ステップS172の可変表示中演出処理は、演出プロセスフラグの値が“2”のときに実行される処理である。この可変表示中演出処理において、演出制御用CPU120は、RAM122に設けられた演出制御プロセスタイマにおけるタイマ値に対応して、演出制御パターンから各種の制御データを読み出し、飾り図柄の可変表示中における各種の演出制御を行う。こうした演出制御を行った後、例えば特図変動時演出制御パターンから飾り図柄の可変表示終了を示す終了コードが読み出されたこと、あるいは、主基板11から伝送される図柄確定コマンドを受信したことなどに対応して、飾り図柄の可変表示結果となる最終停止図柄としての最終停止図柄を完全停止表示させる。特図変動時演出制御パターンから終了コードが読み出されたことに対応して最終停止図柄を完全停止表示させるようにすれば、変動パターン指定コマンドにより指定された変動パターンに対応する可変表示時間が経過したときに、主基板11からの演出制御コマンドによらなくても、演出制御基板12の側で自律的に最終停止図柄を導出表示して可変表示結果を確定させることができる。最終停止図柄を完全停止表示したときには、演出プロセスフラグの値が“3”に更新される。
ステップS173の特図当り待ち処理は、演出プロセスフラグの値が“3”のときに実行される処理である。この特図当り待ち処理において、演出制御用CPU120は、主基板11から伝送された当り開始指定コマンドの受信があったか否かを判定する。そして、当り開始指定コマンドを受信したときに、その当り開始指定コマンドが大当り遊技状態の開始を指定するものであれば、演出プロセスフラグの値を大当り中演出処理に対応した値である“4”に更新する。また、当り開始指定コマンドを受信せずに、演出制御プロセスタイマがタイムアウトしたときには、特図ゲームにおける特図表示結果が「ハズレ」であったと判断して、演出プロセスフラグの値を初期値である“0”に更新する。
ステップS174の大当り中演出処理は、演出プロセスフラグの値が“4”のときに実行される処理である。この大当り中演出処理において、演出制御用CPU120は、例えば大当り遊技状態における演出内容に対応した演出制御パターン等を設定し、その設定内容に基づく演出画像を画像表示装置5の表示画面に表示させることや、音声制御基板13に対する指令(効果音信号)の出力によりスピーカ8L、8Rから音声や効果音を出力させること、ランプ制御基板14に対する指令(電飾信号)の出力により遊技効果ランプ9や装飾用LEDを点灯/消灯/点滅させることといった、大当り遊技状態における各種の演出制御を実行する。また、大当り中演出処理では、例えば主基板11からの当り終了指定コマンドを受信したことに対応して、演出制御プロセスフラグの値をエンディング演出処理に対応した値である“5”に更新する。

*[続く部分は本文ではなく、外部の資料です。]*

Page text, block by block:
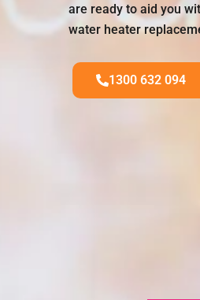
are ready to aid you
water heater
1300 632 094
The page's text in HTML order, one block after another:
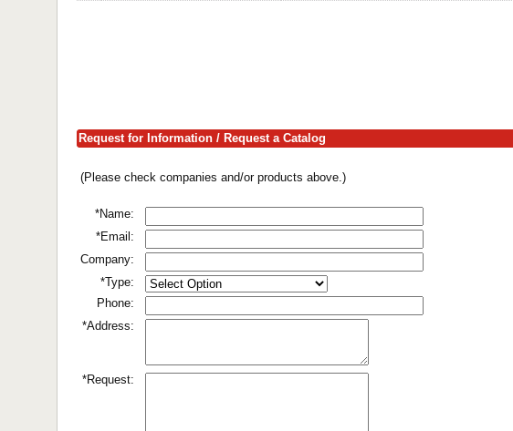
Request for Information / Request a Catalog
(Please check companies and/or products above.)
*Name:
*Email:
Company:
*Type:
Phone:
*Address:
*Request:
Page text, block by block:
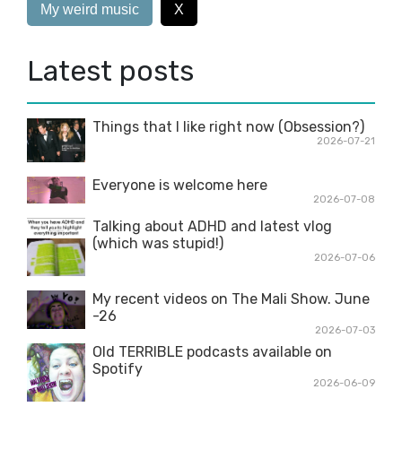
My weird music X
Latest posts
Things that I like right now (Obsession?)
2026-07-21
Everyone is welcome here
2026-07-08
Talking about ADHD and latest vlog
(which was stupid!)
2026-07-06
My recent videos on The Mali Show. June
-26
2026-07-03
Old TERRIBLE podcasts available on
Spotify
2026-06-09
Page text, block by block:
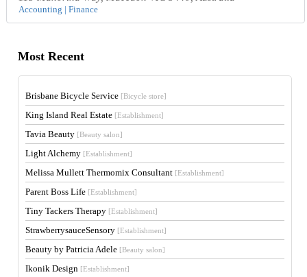
Accounting | Finance
Most Recent
Brisbane Bicycle Service [Bicycle store]
King Island Real Estate [Establishment]
Tavia Beauty [Beauty salon]
Light Alchemy [Establishment]
Melissa Mullett Thermomix Consultant [Establishment]
Parent Boss Life [Establishment]
Tiny Tackers Therapy [Establishment]
StrawberrysauceSensory [Establishment]
Beauty by Patricia Adele [Beauty salon]
Ikonik Design [Establishment]
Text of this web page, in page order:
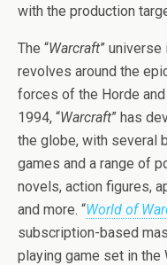
with the production
The “Warcraft”
revolves around the
forces of the Horde
1994, “Warcraft” has
the globe, with several
games and a range of
novels, action figures,
and more. “World of
subscription-based
playing game set in the
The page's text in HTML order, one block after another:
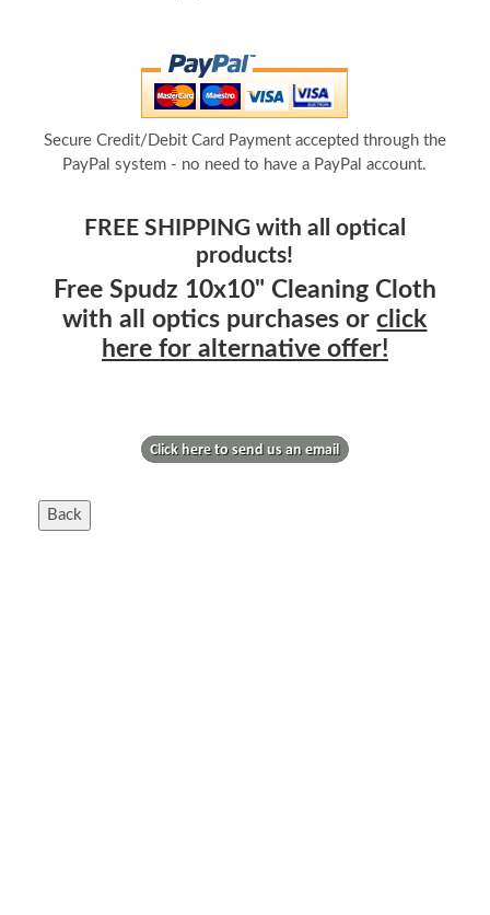
Secure Credit/Debit Card Payment accepted through the
PayPal system - no need to have a PayPal account.
FREE SHIPPING with all optical
products!
Free Spudz 10x10" Cleaning Cloth
with all optics purchases orclick
here for alternative offer!
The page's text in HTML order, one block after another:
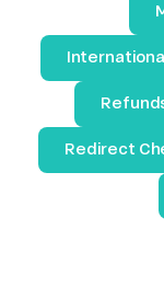
Redirect
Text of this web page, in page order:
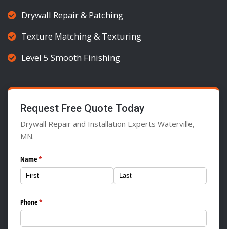
Drywall Repair & Patching
Texture Matching & Texturing
Level 5 Smooth Finishing
Request Free Quote Today
Drywall Repair and Installation Experts Waterville,
MN.
Name*
(required)
Phone*
(required)
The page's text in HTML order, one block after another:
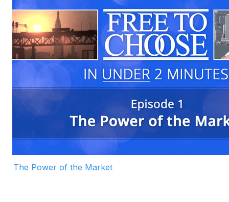
The Power of the Market
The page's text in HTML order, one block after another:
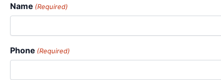
Name (Required)
Phone (Required)
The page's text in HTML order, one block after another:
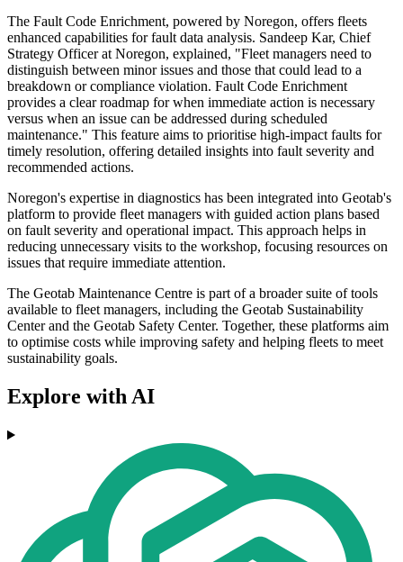
The Fault Code Enrichment, powered by Noregon, offers fleets
enhanced capabilities for fault data analysis. Sandeep Kar, Chief
Strategy Officer at Noregon, explained, "Fleet managers need to
distinguish between minor issues and those that could lead to a
breakdown or compliance violation. Fault Code Enrichment
provides a clear roadmap for when immediate action is necessary
versus when an issue can be addressed during scheduled
maintenance." This feature aims to prioritise high-impact faults for
timely resolution, offering detailed insights into fault severity and
recommended actions.
Noregon's expertise in diagnostics has been integrated into Geotab's
platform to provide fleet managers with guided action plans based
on fault severity and operational impact. This approach helps in
reducing unnecessary visits to the workshop, focusing resources on
issues that require immediate attention.
The Geotab Maintenance Centre is part of a broader suite of tools
available to fleet managers, including the Geotab Sustainability
Center and the Geotab Safety Center. Together, these platforms aim
to optimise costs while improving safety and helping fleets to meet
sustainability goals.
Explore with AI
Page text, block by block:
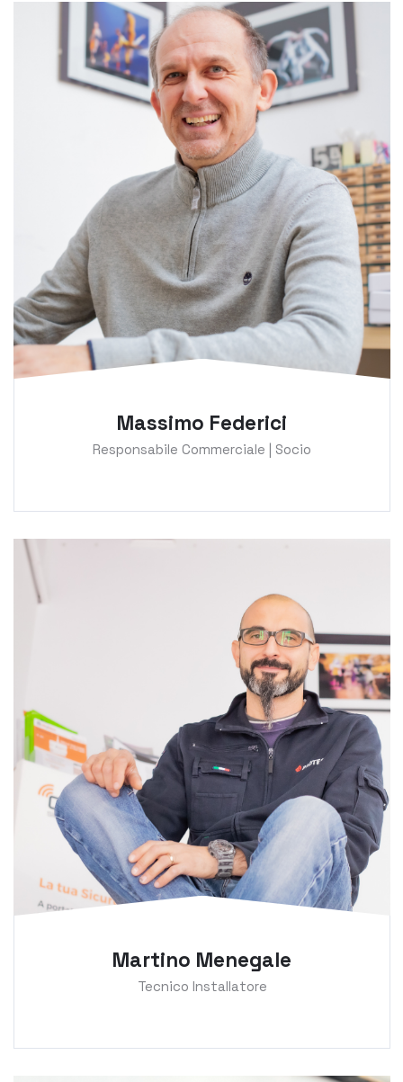
Massimo Federici
Responsabile Commerciale | Socio
Martino Menegale
Tecnico Installatore
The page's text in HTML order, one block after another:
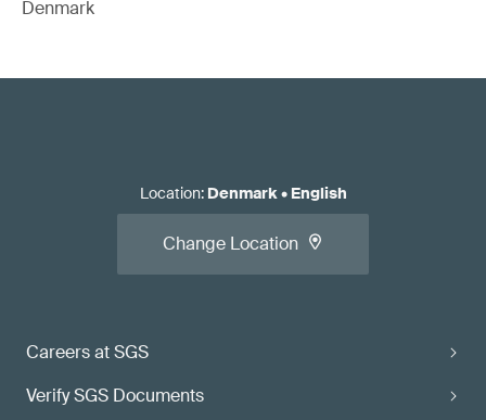
Denmark
Careers at SGS
Verify SGS Documents
Location: Denmark• English
Change Location
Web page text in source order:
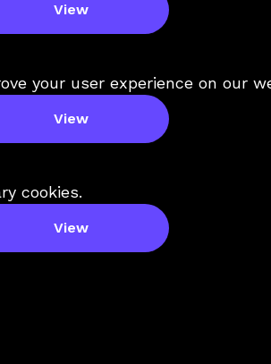
View
your user experience on our
View
cookies.
View
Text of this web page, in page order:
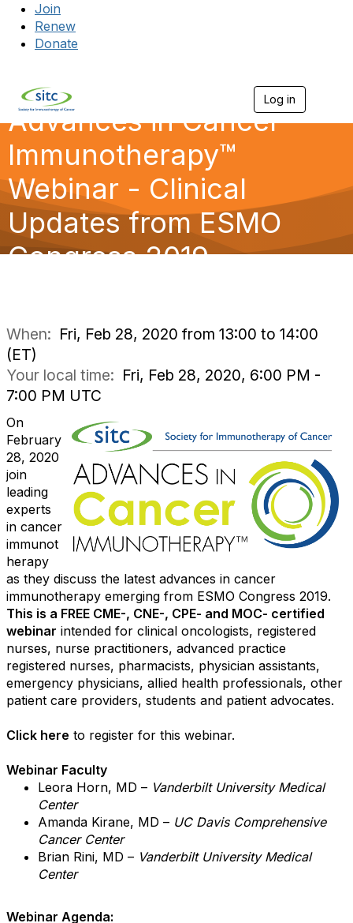
Join
Renew
Donate
Log in
Advances in Cancer
Immunotherapy™
Webinar - Clinical
Updates from ESMO
Congress 2019
When: Fri, Feb 28, 2020 from 13:00 to 14:00
(ET)
Your local time: Fri, Feb 28, 2020, 6:00 PM -
7:00 PM UTC
On
February
28, 2020
join
leading
experts
in cancer
immunot
herapy
as they discuss the latest advances in cancer
immunotherapy emerging from ESMO Congress 2019.
This is a FREE CME-, CNE-, CPE- and MOC- certified
webinar intended for clinical oncologists, registered
nurses, nurse practitioners, advanced practice
registered nurses, pharmacists, physician assistants,
emergency physicians, allied health professionals, other
patient care providers, students and patient advocates.
Click here to register for this webinar.
Webinar Faculty
Leora Horn, MD – Vanderbilt University Medical
Center
Amanda Kirane, MD – UC Davis Comprehensive
Cancer Center
Brian Rini, MD – Vanderbilt University Medical
Center
Webinar Agenda:
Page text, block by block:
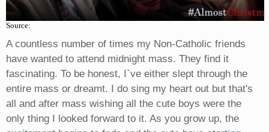
Source:
A countless number of times my Non-Catholic friends
have wanted to attend midnight mass. They find it
fascinating. To be honest, I`ve either slept through the
entire mass or dreamt. I do sing my heart out but that's
all and after mass wishing all the cute boys were the
only thing I looked forward to it. As you grow up, the
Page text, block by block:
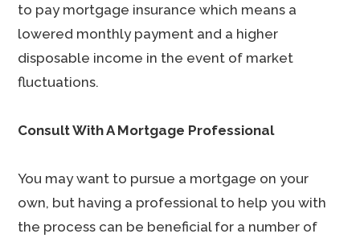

ステップS177のエンディング演出処理は、演出プロセスフラグの値が“5”のときに実行される処理である。このエンディング演出処理において、演出制御用CPU120は、例えば大当り遊技状態の終了などに対応した演出制御パターン等を設定し、その設定内容に基づく演出画像を画像表示装置5の表示画面に表示させることや、音声制御基板13に対する指令(効果音信号)の出力によりスピーカ8L、8Rから音声や効果音を出力させること、ランプ制御基板14に対する指令(電飾信号)の出力により遊技効果ランプ9や装飾用LEDを点灯/消灯/点滅させることといった、大当り遊技状態の終了時における各種の演出制御を実行する。

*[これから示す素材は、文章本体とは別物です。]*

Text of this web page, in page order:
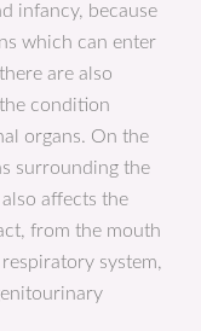
infancy, because
which can enter
are also
condition
organs. On the
surrounding the
affects the
from the mouth
system,
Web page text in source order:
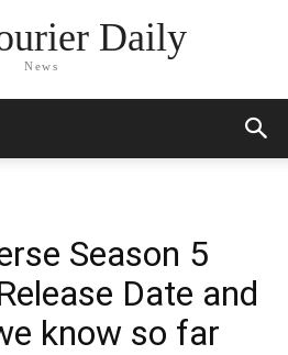
Daily
News
Season 5
Date and
know so far
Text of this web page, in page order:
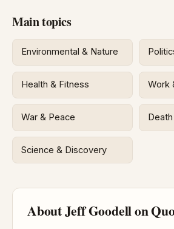
Main topics
Environmental & Nature
Health & Fitness Work
War & Peace
Science & Discovery
About Jeff Goodell on
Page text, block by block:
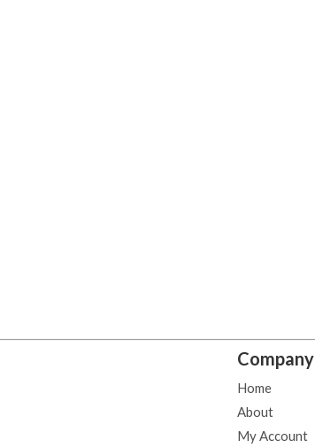
Company
Home
About
My Account
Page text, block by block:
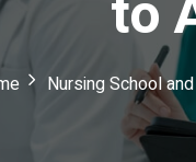
to
Nursing School
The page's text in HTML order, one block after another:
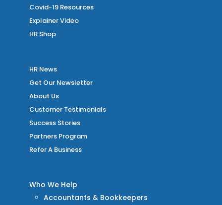
Covid-19 Resources
Explainer Video
HR Shop
HR News
Get Our Newsletter
About Us
Customer Testimonials
Success Stories
Partners Program
Refer A Business
Who We Help
Accountants & Bookkeepers
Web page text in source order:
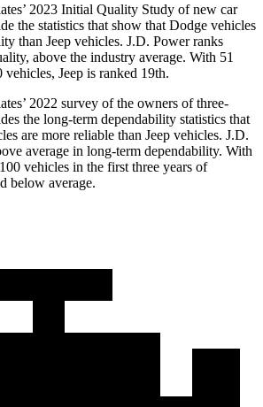
2023 Initial Quality Study of new car
the statistics that show that Dodge vehicles
than Jeep vehicles. J.D. Power ranks
above the industry average. With 51
Jeep is ranked 19th.
2022 survey of the owners of three-
the long-term dependability statistics that
are more reliable than Jeep vehicles. J.D.
average in long-term dependability. With
vehicles in the first three years of
below average.
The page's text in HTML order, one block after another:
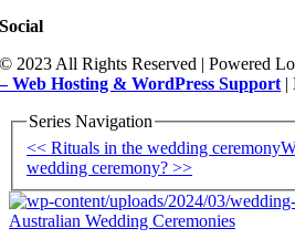
Social
© 2023 All Rights Reserved | Powered
– Web Hosting & WordPress Support |
Series Navigation
<< Rituals in the wedding ceremony
wedding ceremony? >>
Australian Wedding Ceremonies
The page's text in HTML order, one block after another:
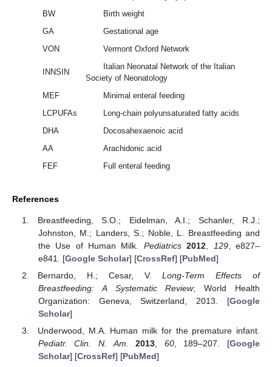
BW
Birth weight
GA
Gestational age
VON
Vermont Oxford Network
INNSIN
Italian Neonatal Network of the Italian
Society of Neonatology
MEF
Minimal enteral feeding
LCPUFAs
Long-chain polyunsaturated fatty acids
DHA
Docosahexaenoic acid
AA
Arachidonic acid
FEF
Full enteral feeding
References
Breastfeeding, S.O.; Eidelman, A.I.; Schanler, R.J.;
Johnston, M.; Landers, S.; Noble, L. Breastfeeding and
the Use of Human Milk. Pediatrics 2012 129, e827–
e841. [Google Scholar] [CrossRef] [PubMed]
Bernardo, H.; Cesar, V.Long-Term Effects of
Breastfeeding: A Systematic Review; World Health
Organization: Geneva, Switzerland, 2013. [Google
Scholar]
Underwood, M.A. Human milk for the premature infant.
Pediatr. Clin. N. Am.
2013 60, 189–207. [Google
Scholar] [CrossRef] [PubMed]
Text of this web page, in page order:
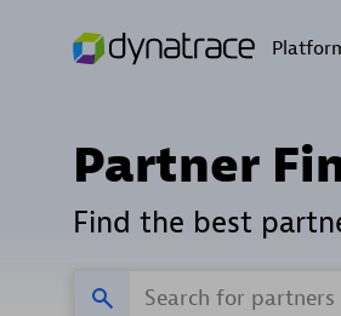
Partner
Find the best
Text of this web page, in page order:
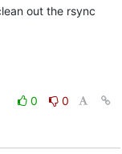
out the rsync
0
0
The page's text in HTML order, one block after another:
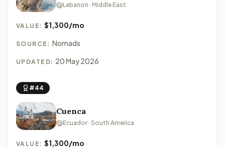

図11は、可変表示開始設定処理として、図10のステップS171にて実行される処理の一例を示すフローチャートである。図11に示す可変表示開始設定処理において、演出制御用CPU120は、まず、例えば主基板11から伝送された可変表示結果通知コマンドにおけるEXTデータを読み取ることなどにより、特図表示結果が「ハズレ」となるか否かを判定する(ステップS521)。特図表示結果が「ハズレ」となる旨の判定がなされたときには(ステップS521;Yes)、例えば主基板11から伝送された変動パターン指定コマンドにおけるEXTデータを読み取ることなどにより、指定された変動パターンが飾り図柄の可変表示態様を「非リーチ」とする場合に対応した非リーチ変動パターンであるか否かを判定する(ステップS522)。
ステップS522にて非リーチ変動パターンであると判定された場合には(ステップS522;Yes)、非リーチ組合せを構成する最終停止図柄となる最終停止図柄の組合せを決定する(ステップS523)。一例として、ステップS523の処理では、まず、RAM122に設けられたランダムカウンタ等により更新される左最終停止図柄決定用の乱数値を示す数値データを抽出し、ROM121などに予め記憶された所定の左最終停止図柄決定テーブルを参照することなどにより、最終停止図柄のうち画像表示装置5の表示領域における「左」の飾り図柄表示エリア5Lに停止表示される左最終停止図柄を決定する。次に、RAM122に設けられたランダムカウンタ等により更新される右最終停止図柄決定用の乱数値を示す数値データを抽出し、ROM121などに予め記憶された所定の右最終停止図柄決定テーブルを参照することなどにより、最終停止図柄のうち画像表示装置5の表示領域における「右」の飾り図柄表示エリア5Rに停止表示される右最終停止図柄を決定する。このときには、右最終停止図柄決定テーブルにおける設定などにより、右最終停止図柄の図柄番号が左最終停止図柄の図柄番号とは異なるように、決定されるとよい。続いて、RAM122に設けられたランダムカウンタ等により更新される中最終停止図柄決定用の乱数値を示す数値データを抽出し、ROM121などに予め記憶された所定の中最終停止図柄決定テーブルを参照することなどにより、最終停止図柄のうち画像表示装置5の表示領域における「中」の飾り図柄表示エリア5Cに停止表示される中最終停止図柄を決定する。なお、ステップS523の処理では、変動図柄予告を実行中である場合に対応して、所定のチャンス目図柄となる非リーチ組合せの最終停止図柄を決定すればよい。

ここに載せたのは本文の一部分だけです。